The third one is also a problem for () initialization, but not as much. Because in () initialization you can only change the behavior of existing code by introducing a constructor that is a better match. Because of that an additional conversion operator will at worst give you a compiler error instead of a silent change in behavior. But {} initialization will happily switch to use the conversion operator if it means that it can use an initializer_list constructor, even if a direct match is available.

So that’s already quite restricting. But just in general I find that uniform initialization has a tendency to not do what I want it to do when I least expect it. For example

#include <string>
int main()
{
    // create the string "aaa"
    std::string aaa(3, 'a');
    // create the string "\x3a"
    std::string notaaa{ 3, 'a' };
}

So my recommendation is this: Do not use uniform initialization except if you want initializer_list initialization.

This is obviously not what was intended. The big advantage is that you can use uniform initialization for everything. Unfortunately I think doing that will create problems for you in the long term. Especially the problem with template code will be a mess, because that is precisely the thing that people will want to use uniform initialization for. And then it will break one day on a type that you didn’t expect it to break on. And you can’t change it easily without breaking other code.

So can this be fixed?

After I pointed out these problems on the std-proposals mailing list someone started a very long thread in which several new syntaxes were proposed. I don’t like those ideas because they would essentially deprecate the current syntax in favor of a new one with the proper rules. Also I think that adding more ways to initialize objects is a terrible idea. Instead the current syntax should just be fixed, even if that means breaking code.

All that is needed is to say that uniform initialization does not prefer initializer_list constructors. If they are considered by the normal rules of overload resolution then this problem goes away. Unfortunately that has the potential to silently break a lot of fancy new C++11 code, so it’s a bit scary.

So I think two changes are needed:

1. Make uniform initialization not prefer initializer_list constructors for template code.
2. For non-template code and for fully specialized templates, only prefer initializer_list constructors if they do not require a conversion.

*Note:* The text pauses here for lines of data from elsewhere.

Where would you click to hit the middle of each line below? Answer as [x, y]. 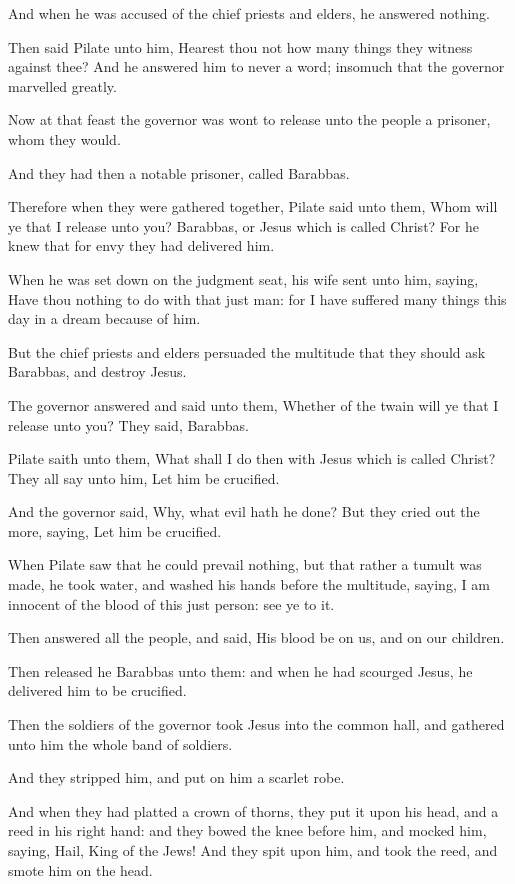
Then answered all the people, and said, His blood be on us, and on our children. [256, 637]
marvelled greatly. [62, 85]
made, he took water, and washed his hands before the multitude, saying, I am [249, 584]
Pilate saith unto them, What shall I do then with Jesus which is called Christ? [252, 458]
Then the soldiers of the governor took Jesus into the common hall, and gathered [256, 724]
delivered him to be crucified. [97, 690]
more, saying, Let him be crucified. [115, 530]
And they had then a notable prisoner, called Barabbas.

If the initializer_list preference is only changed for template code, then that will break a tiny amount of existing code. The code that this will break probably didn’t do what you wanted it to do anyway. The second change could break more code but in most cases it would give you a compiler error that is easy to fix, so I think that’s OK.

These changes would mean that std::vector<T>{10}; will always create a vector with ten elements, while std::vector<int>{10}; will create a vector with one element because it is fully specialized and no conversion is required. I think that this is the behavior that you would expect, and I think it will also give the behavior you’d expect for other cases. The disadvantage is that this will make the rules rather more complex, but hopefully you don’t have to read the rules if it does what you expect more often than not.